- **About this exercise**:
Copy out each line of the material exactly. Pictures do not belong in the copy.

- **Material for this exercise**:

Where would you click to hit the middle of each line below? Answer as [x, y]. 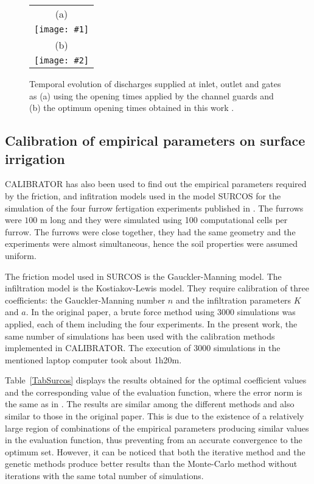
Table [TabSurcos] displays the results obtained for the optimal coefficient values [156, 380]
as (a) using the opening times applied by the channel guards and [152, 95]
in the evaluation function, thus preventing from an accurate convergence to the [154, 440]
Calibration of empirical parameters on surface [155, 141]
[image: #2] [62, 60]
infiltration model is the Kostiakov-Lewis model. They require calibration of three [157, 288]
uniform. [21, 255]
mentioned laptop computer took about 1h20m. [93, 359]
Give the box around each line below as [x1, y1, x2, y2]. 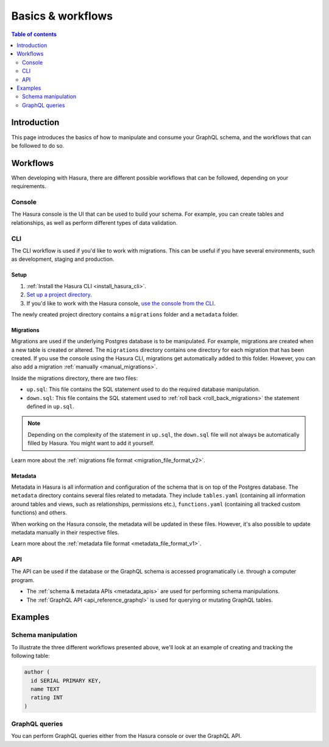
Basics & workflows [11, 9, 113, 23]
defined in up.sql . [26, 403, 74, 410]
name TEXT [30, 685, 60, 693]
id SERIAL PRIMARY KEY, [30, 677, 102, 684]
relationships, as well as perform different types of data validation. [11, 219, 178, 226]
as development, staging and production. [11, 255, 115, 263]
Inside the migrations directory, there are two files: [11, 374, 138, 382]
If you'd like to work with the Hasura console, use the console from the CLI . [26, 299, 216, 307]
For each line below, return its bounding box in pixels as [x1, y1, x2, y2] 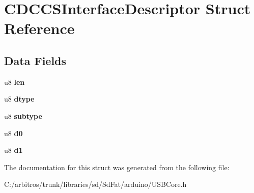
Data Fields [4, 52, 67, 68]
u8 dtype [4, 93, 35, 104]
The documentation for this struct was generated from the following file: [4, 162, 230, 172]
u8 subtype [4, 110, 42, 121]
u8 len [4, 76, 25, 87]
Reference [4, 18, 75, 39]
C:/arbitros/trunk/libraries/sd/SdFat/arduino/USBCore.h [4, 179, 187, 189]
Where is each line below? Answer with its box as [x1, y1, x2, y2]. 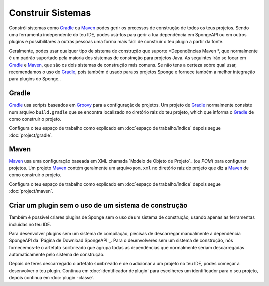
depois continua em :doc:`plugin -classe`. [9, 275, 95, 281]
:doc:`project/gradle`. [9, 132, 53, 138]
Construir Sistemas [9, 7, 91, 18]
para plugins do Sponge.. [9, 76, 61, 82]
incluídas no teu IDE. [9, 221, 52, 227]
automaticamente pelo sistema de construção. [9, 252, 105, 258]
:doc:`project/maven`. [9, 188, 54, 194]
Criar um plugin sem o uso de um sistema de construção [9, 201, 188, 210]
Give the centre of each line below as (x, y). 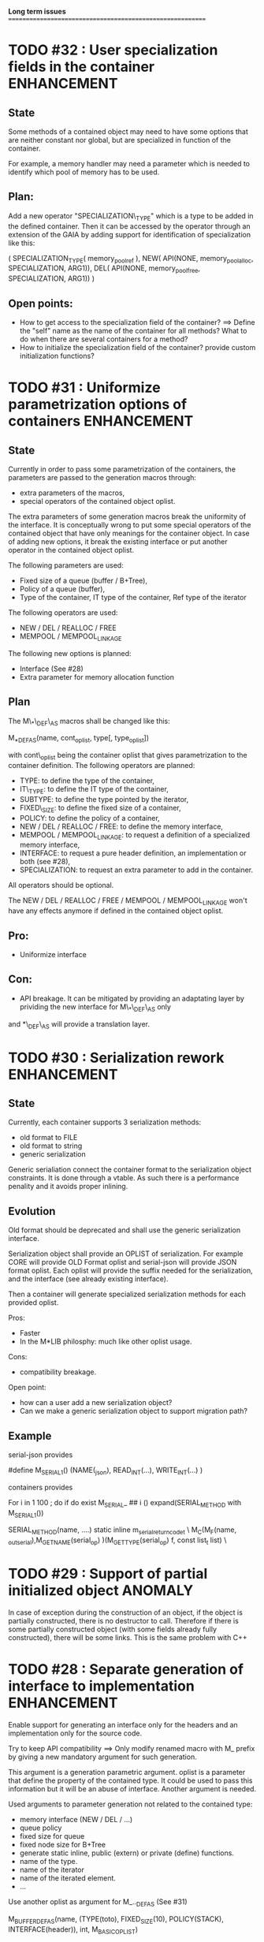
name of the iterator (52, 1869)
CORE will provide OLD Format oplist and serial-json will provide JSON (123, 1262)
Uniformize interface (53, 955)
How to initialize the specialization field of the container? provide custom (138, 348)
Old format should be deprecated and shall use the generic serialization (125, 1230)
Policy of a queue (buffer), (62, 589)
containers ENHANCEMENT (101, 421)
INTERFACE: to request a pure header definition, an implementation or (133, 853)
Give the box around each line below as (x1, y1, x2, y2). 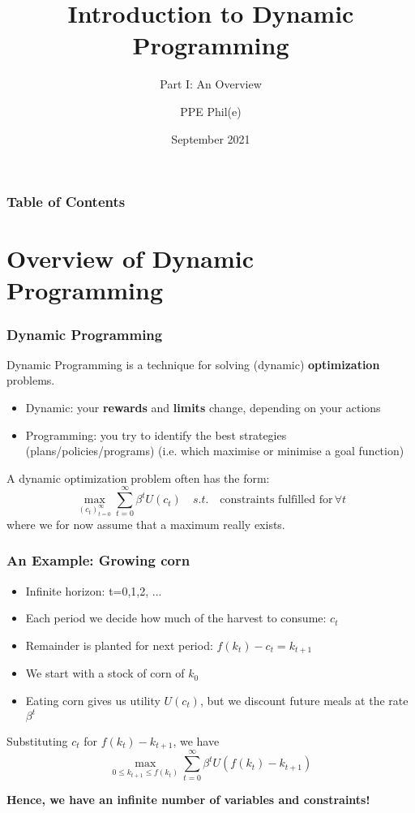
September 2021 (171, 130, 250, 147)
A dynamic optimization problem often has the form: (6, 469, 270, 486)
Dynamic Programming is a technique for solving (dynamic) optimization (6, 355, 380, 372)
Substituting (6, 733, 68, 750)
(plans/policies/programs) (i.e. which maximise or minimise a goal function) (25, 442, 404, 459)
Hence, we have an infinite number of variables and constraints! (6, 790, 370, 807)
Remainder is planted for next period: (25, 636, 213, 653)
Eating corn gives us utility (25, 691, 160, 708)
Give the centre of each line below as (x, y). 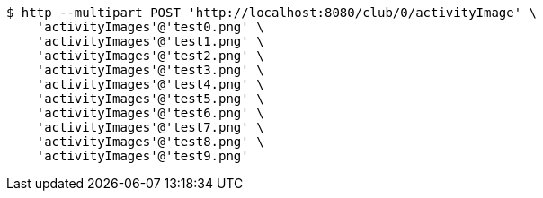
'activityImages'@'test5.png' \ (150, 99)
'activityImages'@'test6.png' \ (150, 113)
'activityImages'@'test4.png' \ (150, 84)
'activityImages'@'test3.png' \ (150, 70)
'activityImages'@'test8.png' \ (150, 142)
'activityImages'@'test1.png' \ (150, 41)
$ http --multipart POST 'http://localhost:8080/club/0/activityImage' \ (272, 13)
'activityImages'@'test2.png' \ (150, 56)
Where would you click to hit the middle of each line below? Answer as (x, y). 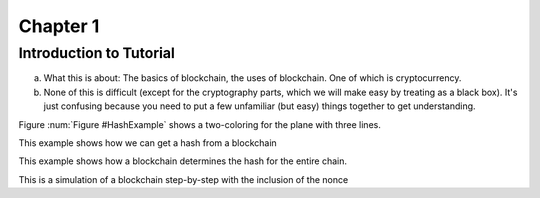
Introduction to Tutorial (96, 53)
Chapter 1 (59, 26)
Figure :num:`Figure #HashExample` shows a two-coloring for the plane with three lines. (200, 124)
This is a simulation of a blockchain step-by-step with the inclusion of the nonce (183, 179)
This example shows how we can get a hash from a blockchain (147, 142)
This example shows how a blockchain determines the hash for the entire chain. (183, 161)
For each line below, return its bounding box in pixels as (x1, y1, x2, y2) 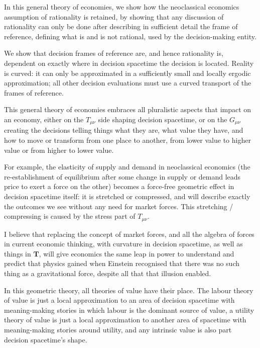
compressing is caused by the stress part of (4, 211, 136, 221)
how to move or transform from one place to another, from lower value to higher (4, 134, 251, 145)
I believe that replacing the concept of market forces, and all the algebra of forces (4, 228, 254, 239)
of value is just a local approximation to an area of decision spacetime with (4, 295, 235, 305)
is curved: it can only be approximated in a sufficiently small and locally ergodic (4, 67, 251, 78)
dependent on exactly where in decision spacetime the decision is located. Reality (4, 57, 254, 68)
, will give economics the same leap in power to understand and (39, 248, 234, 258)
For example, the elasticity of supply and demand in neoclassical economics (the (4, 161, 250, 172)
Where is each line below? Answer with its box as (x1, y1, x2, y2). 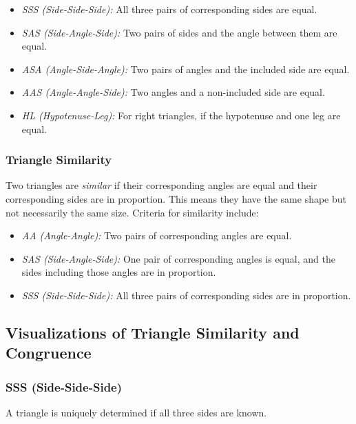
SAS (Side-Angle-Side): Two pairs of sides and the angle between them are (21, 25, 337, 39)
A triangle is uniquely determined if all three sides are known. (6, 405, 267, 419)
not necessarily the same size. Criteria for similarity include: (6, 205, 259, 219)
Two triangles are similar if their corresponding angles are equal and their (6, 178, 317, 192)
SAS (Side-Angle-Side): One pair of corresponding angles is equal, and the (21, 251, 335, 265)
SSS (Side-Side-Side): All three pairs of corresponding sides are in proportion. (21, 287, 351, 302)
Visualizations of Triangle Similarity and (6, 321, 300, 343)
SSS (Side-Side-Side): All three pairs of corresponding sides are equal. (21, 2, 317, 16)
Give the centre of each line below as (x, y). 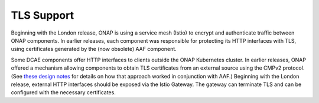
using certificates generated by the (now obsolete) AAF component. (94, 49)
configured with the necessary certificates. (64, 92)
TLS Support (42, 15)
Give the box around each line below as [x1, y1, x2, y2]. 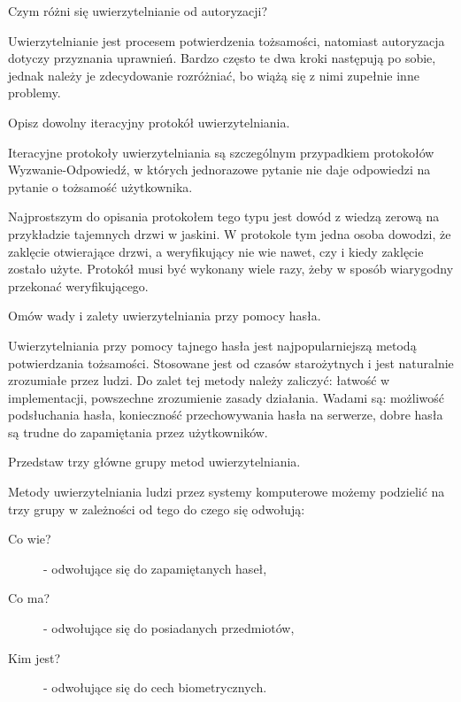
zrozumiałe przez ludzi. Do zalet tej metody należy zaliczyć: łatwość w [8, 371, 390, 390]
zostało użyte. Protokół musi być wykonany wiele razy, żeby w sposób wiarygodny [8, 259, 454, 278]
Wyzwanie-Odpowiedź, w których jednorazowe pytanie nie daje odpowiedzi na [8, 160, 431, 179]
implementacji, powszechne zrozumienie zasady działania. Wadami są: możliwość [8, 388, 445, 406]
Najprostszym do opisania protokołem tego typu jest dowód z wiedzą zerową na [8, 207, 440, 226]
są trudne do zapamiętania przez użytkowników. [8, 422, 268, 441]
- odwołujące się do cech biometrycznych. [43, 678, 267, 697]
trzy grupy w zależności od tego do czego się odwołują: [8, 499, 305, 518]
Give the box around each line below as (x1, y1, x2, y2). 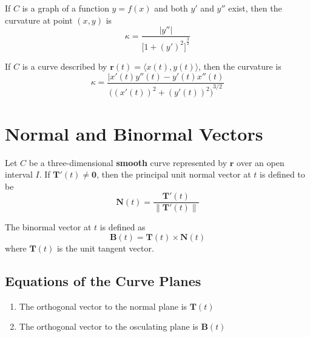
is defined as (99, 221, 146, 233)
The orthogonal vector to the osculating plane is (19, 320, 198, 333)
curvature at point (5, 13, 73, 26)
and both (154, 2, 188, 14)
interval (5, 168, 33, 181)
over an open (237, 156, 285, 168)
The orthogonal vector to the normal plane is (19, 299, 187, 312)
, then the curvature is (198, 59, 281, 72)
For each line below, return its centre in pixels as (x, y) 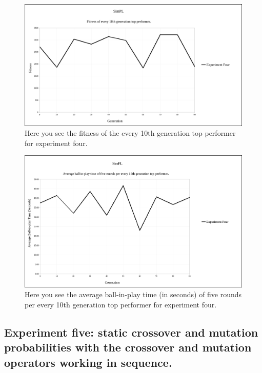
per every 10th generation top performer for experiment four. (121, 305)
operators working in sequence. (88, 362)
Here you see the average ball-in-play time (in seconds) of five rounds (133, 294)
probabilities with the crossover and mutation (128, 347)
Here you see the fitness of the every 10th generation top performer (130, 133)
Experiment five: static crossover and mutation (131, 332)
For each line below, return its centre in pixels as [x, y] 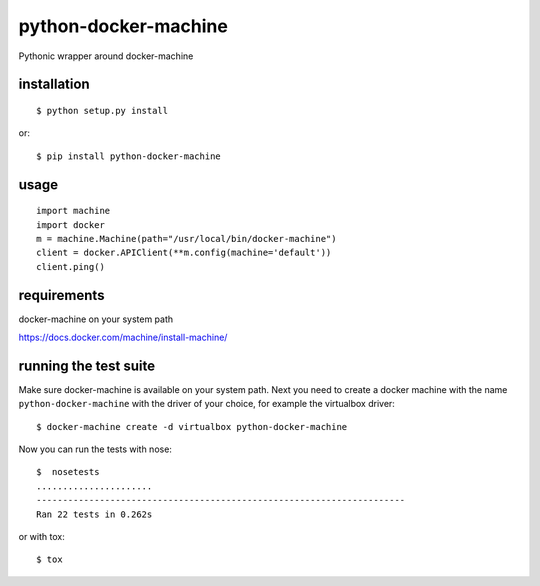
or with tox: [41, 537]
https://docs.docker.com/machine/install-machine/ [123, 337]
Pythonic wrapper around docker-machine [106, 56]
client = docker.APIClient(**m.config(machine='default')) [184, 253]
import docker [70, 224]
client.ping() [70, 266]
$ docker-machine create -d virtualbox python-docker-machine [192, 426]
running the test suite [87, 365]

- **Output**:
Where would you click to hit the middle of each line below? Answer as [x, y]. 
Table [TabSurcos] displays the results obtained for the optimal coefficient values [156, 380]
as (a) using the opening times applied by the channel guards and [152, 95]
in the evaluation function, thus preventing from an accurate convergence to the [154, 440]
Calibration of empirical parameters on surface [155, 141]
[image: #2] [62, 60]
infiltration model is the Kostiakov-Lewis model. They require calibration of three [157, 288]
uniform. [21, 255]
mentioned laptop computer took about 1h20m. [93, 359]
Give the box around each line below as [x1, y1, x2, y2]. 
Basics & workflows [11, 9, 113, 23]
defined in up.sql . [26, 403, 74, 410]
name TEXT [30, 685, 60, 693]
id SERIAL PRIMARY KEY, [30, 677, 102, 684]
relationships, as well as perform different types of data validation. [11, 219, 178, 226]
as development, staging and production. [11, 255, 115, 263]
Inside the migrations directory, there are two files: [11, 374, 138, 382]
If you'd like to work with the Hasura console, use the console from the CLI . [26, 299, 216, 307]
For each line below, return its bounding box in pixels as [x1, y1, x2, y2] 
Data Fields [4, 52, 67, 68]
u8 dtype [4, 93, 35, 104]
The documentation for this struct was generated from the following file: [4, 162, 230, 172]
u8 subtype [4, 110, 42, 121]
u8 len [4, 76, 25, 87]
Reference [4, 18, 75, 39]
C:/arbitros/trunk/libraries/sd/SdFat/arduino/USBCore.h [4, 179, 187, 189]
Where is each line below? Answer with its box as [x1, y1, x2, y2]. 
depois continua em :doc:`plugin -classe`. [9, 275, 95, 281]
:doc:`project/gradle`. [9, 132, 53, 138]
Construir Sistemas [9, 7, 91, 18]
para plugins do Sponge.. [9, 76, 61, 82]
incluídas no teu IDE. [9, 221, 52, 227]
automaticamente pelo sistema de construção. [9, 252, 105, 258]
:doc:`project/maven`. [9, 188, 54, 194]
Criar um plugin sem o uso de um sistema de construção [9, 201, 188, 210]
Give the centre of each line below as (x, y). 
name of the iterator (52, 1869)
CORE will provide OLD Format oplist and serial-json will provide JSON (123, 1262)
Uniformize interface (53, 955)
How to initialize the specialization field of the container? provide custom (138, 348)
Old format should be deprecated and shall use the generic serialization (125, 1230)
Policy of a queue (buffer), (62, 589)
containers ENHANCEMENT (101, 421)
INTERFACE: to request a pure header definition, an implementation or (133, 853)
Give the box around each line below as (x1, y1, x2, y2). 
September 2021 (171, 130, 250, 147)
A dynamic optimization problem often has the form: (6, 469, 270, 486)
Dynamic Programming is a technique for solving (dynamic) optimization (6, 355, 380, 372)
Substituting (6, 733, 68, 750)
(plans/policies/programs) (i.e. which maximise or minimise a goal function) (25, 442, 404, 459)
Hence, we have an infinite number of variables and constraints! (6, 790, 370, 807)
Remainder is planted for next period: (25, 636, 213, 653)
Eating corn gives us utility (25, 691, 160, 708)
Give the centre of each line below as (x, y). 
'activityImages'@'test5.png' \ (150, 99)
'activityImages'@'test6.png' \ (150, 113)
'activityImages'@'test4.png' \ (150, 84)
'activityImages'@'test3.png' \ (150, 70)
'activityImages'@'test8.png' \ (150, 142)
'activityImages'@'test1.png' \ (150, 41)
$ http --multipart POST 'http://localhost:8080/club/0/activityImage' \ (272, 13)
'activityImages'@'test2.png' \ (150, 56)
Where would you click to hit the middle of each line below? Answer as (x, y). 
Introduction to Tutorial (96, 53)
Chapter 1 (59, 26)
Figure :num:`Figure #HashExample` shows a two-coloring for the plane with three lines. (200, 124)
This is a simulation of a blockchain step-by-step with the inclusion of the nonce (183, 179)
This example shows how we can get a hash from a blockchain (147, 142)
This example shows how a blockchain determines the hash for the entire chain. (183, 161)
For each line below, return its bounding box in pixels as (x1, y1, x2, y2) 
compressing is caused by the stress part of (4, 211, 136, 221)
how to move or transform from one place to another, from lower value to higher (4, 134, 251, 145)
I believe that replacing the concept of market forces, and all the algebra of forces (4, 228, 254, 239)
of value is just a local approximation to an area of decision spacetime with (4, 295, 235, 305)
is curved: it can only be approximated in a sufficiently small and locally ergodic (4, 67, 251, 78)
dependent on exactly where in decision spacetime the decision is located. Reality (4, 57, 254, 68)
, will give economics the same leap in power to understand and (39, 248, 234, 258)
For example, the elasticity of supply and demand in neoclassical economics (the (4, 161, 250, 172)
Where is each line below? Answer with its box as (x1, y1, x2, y2). 
SAS (Side-Angle-Side): Two pairs of sides and the angle between them are (21, 25, 337, 39)
A triangle is uniquely determined if all three sides are known. (6, 405, 267, 419)
not necessarily the same size. Criteria for similarity include: (6, 205, 259, 219)
Two triangles are similar if their corresponding angles are equal and their (6, 178, 317, 192)
SAS (Side-Angle-Side): One pair of corresponding angles is equal, and the (21, 251, 335, 265)
SSS (Side-Side-Side): All three pairs of corresponding sides are in proportion. (21, 287, 351, 302)
Visualizations of Triangle Similarity and (6, 321, 300, 343)
SSS (Side-Side-Side): All three pairs of corresponding sides are equal. (21, 2, 317, 16)
Give the centre of each line below as (x, y). 
using certificates generated by the (now obsolete) AAF component. (94, 49)
configured with the necessary certificates. (64, 92)
TLS Support (42, 15)
Give the box around each line below as [x1, y1, x2, y2]. 
zrozumiałe przez ludzi. Do zalet tej metody należy zaliczyć: łatwość w [8, 371, 390, 390]
zostało użyte. Protokół musi być wykonany wiele razy, żeby w sposób wiarygodny [8, 259, 454, 278]
Wyzwanie-Odpowiedź, w których jednorazowe pytanie nie daje odpowiedzi na [8, 160, 431, 179]
implementacji, powszechne zrozumienie zasady działania. Wadami są: możliwość [8, 388, 445, 406]
Najprostszym do opisania protokołem tego typu jest dowód z wiedzą zerową na [8, 207, 440, 226]
są trudne do zapamiętania przez użytkowników. [8, 422, 268, 441]
- odwołujące się do cech biometrycznych. [43, 678, 267, 697]
trzy grupy w zależności od tego do czego się odwołują: [8, 499, 305, 518]
Give the box around each line below as (x1, y1, x2, y2). 
is defined as (99, 221, 146, 233)
The orthogonal vector to the osculating plane is (19, 320, 198, 333)
curvature at point (5, 13, 73, 26)
and both (154, 2, 188, 14)
interval (5, 168, 33, 181)
over an open (237, 156, 285, 168)
The orthogonal vector to the normal plane is (19, 299, 187, 312)
, then the curvature is (198, 59, 281, 72)
For each line below, return its centre in pixels as (x, y) 
per every 10th generation top performer for experiment four. (121, 305)
operators working in sequence. (88, 362)
Here you see the average ball-in-play time (in seconds) of five rounds (133, 294)
probabilities with the crossover and mutation (128, 347)
Here you see the fitness of the every 10th generation top performer (130, 133)
Experiment five: static crossover and mutation (131, 332)
For each line below, return its centre in pixels as [x, y] 
or with tox: [41, 537]
https://docs.docker.com/machine/install-machine/ [123, 337]
Pythonic wrapper around docker-machine [106, 56]
client = docker.APIClient(**m.config(machine='default')) [184, 253]
import docker [70, 224]
client.ping() [70, 266]
$ docker-machine create -d virtualbox python-docker-machine [192, 426]
running the test suite [87, 365]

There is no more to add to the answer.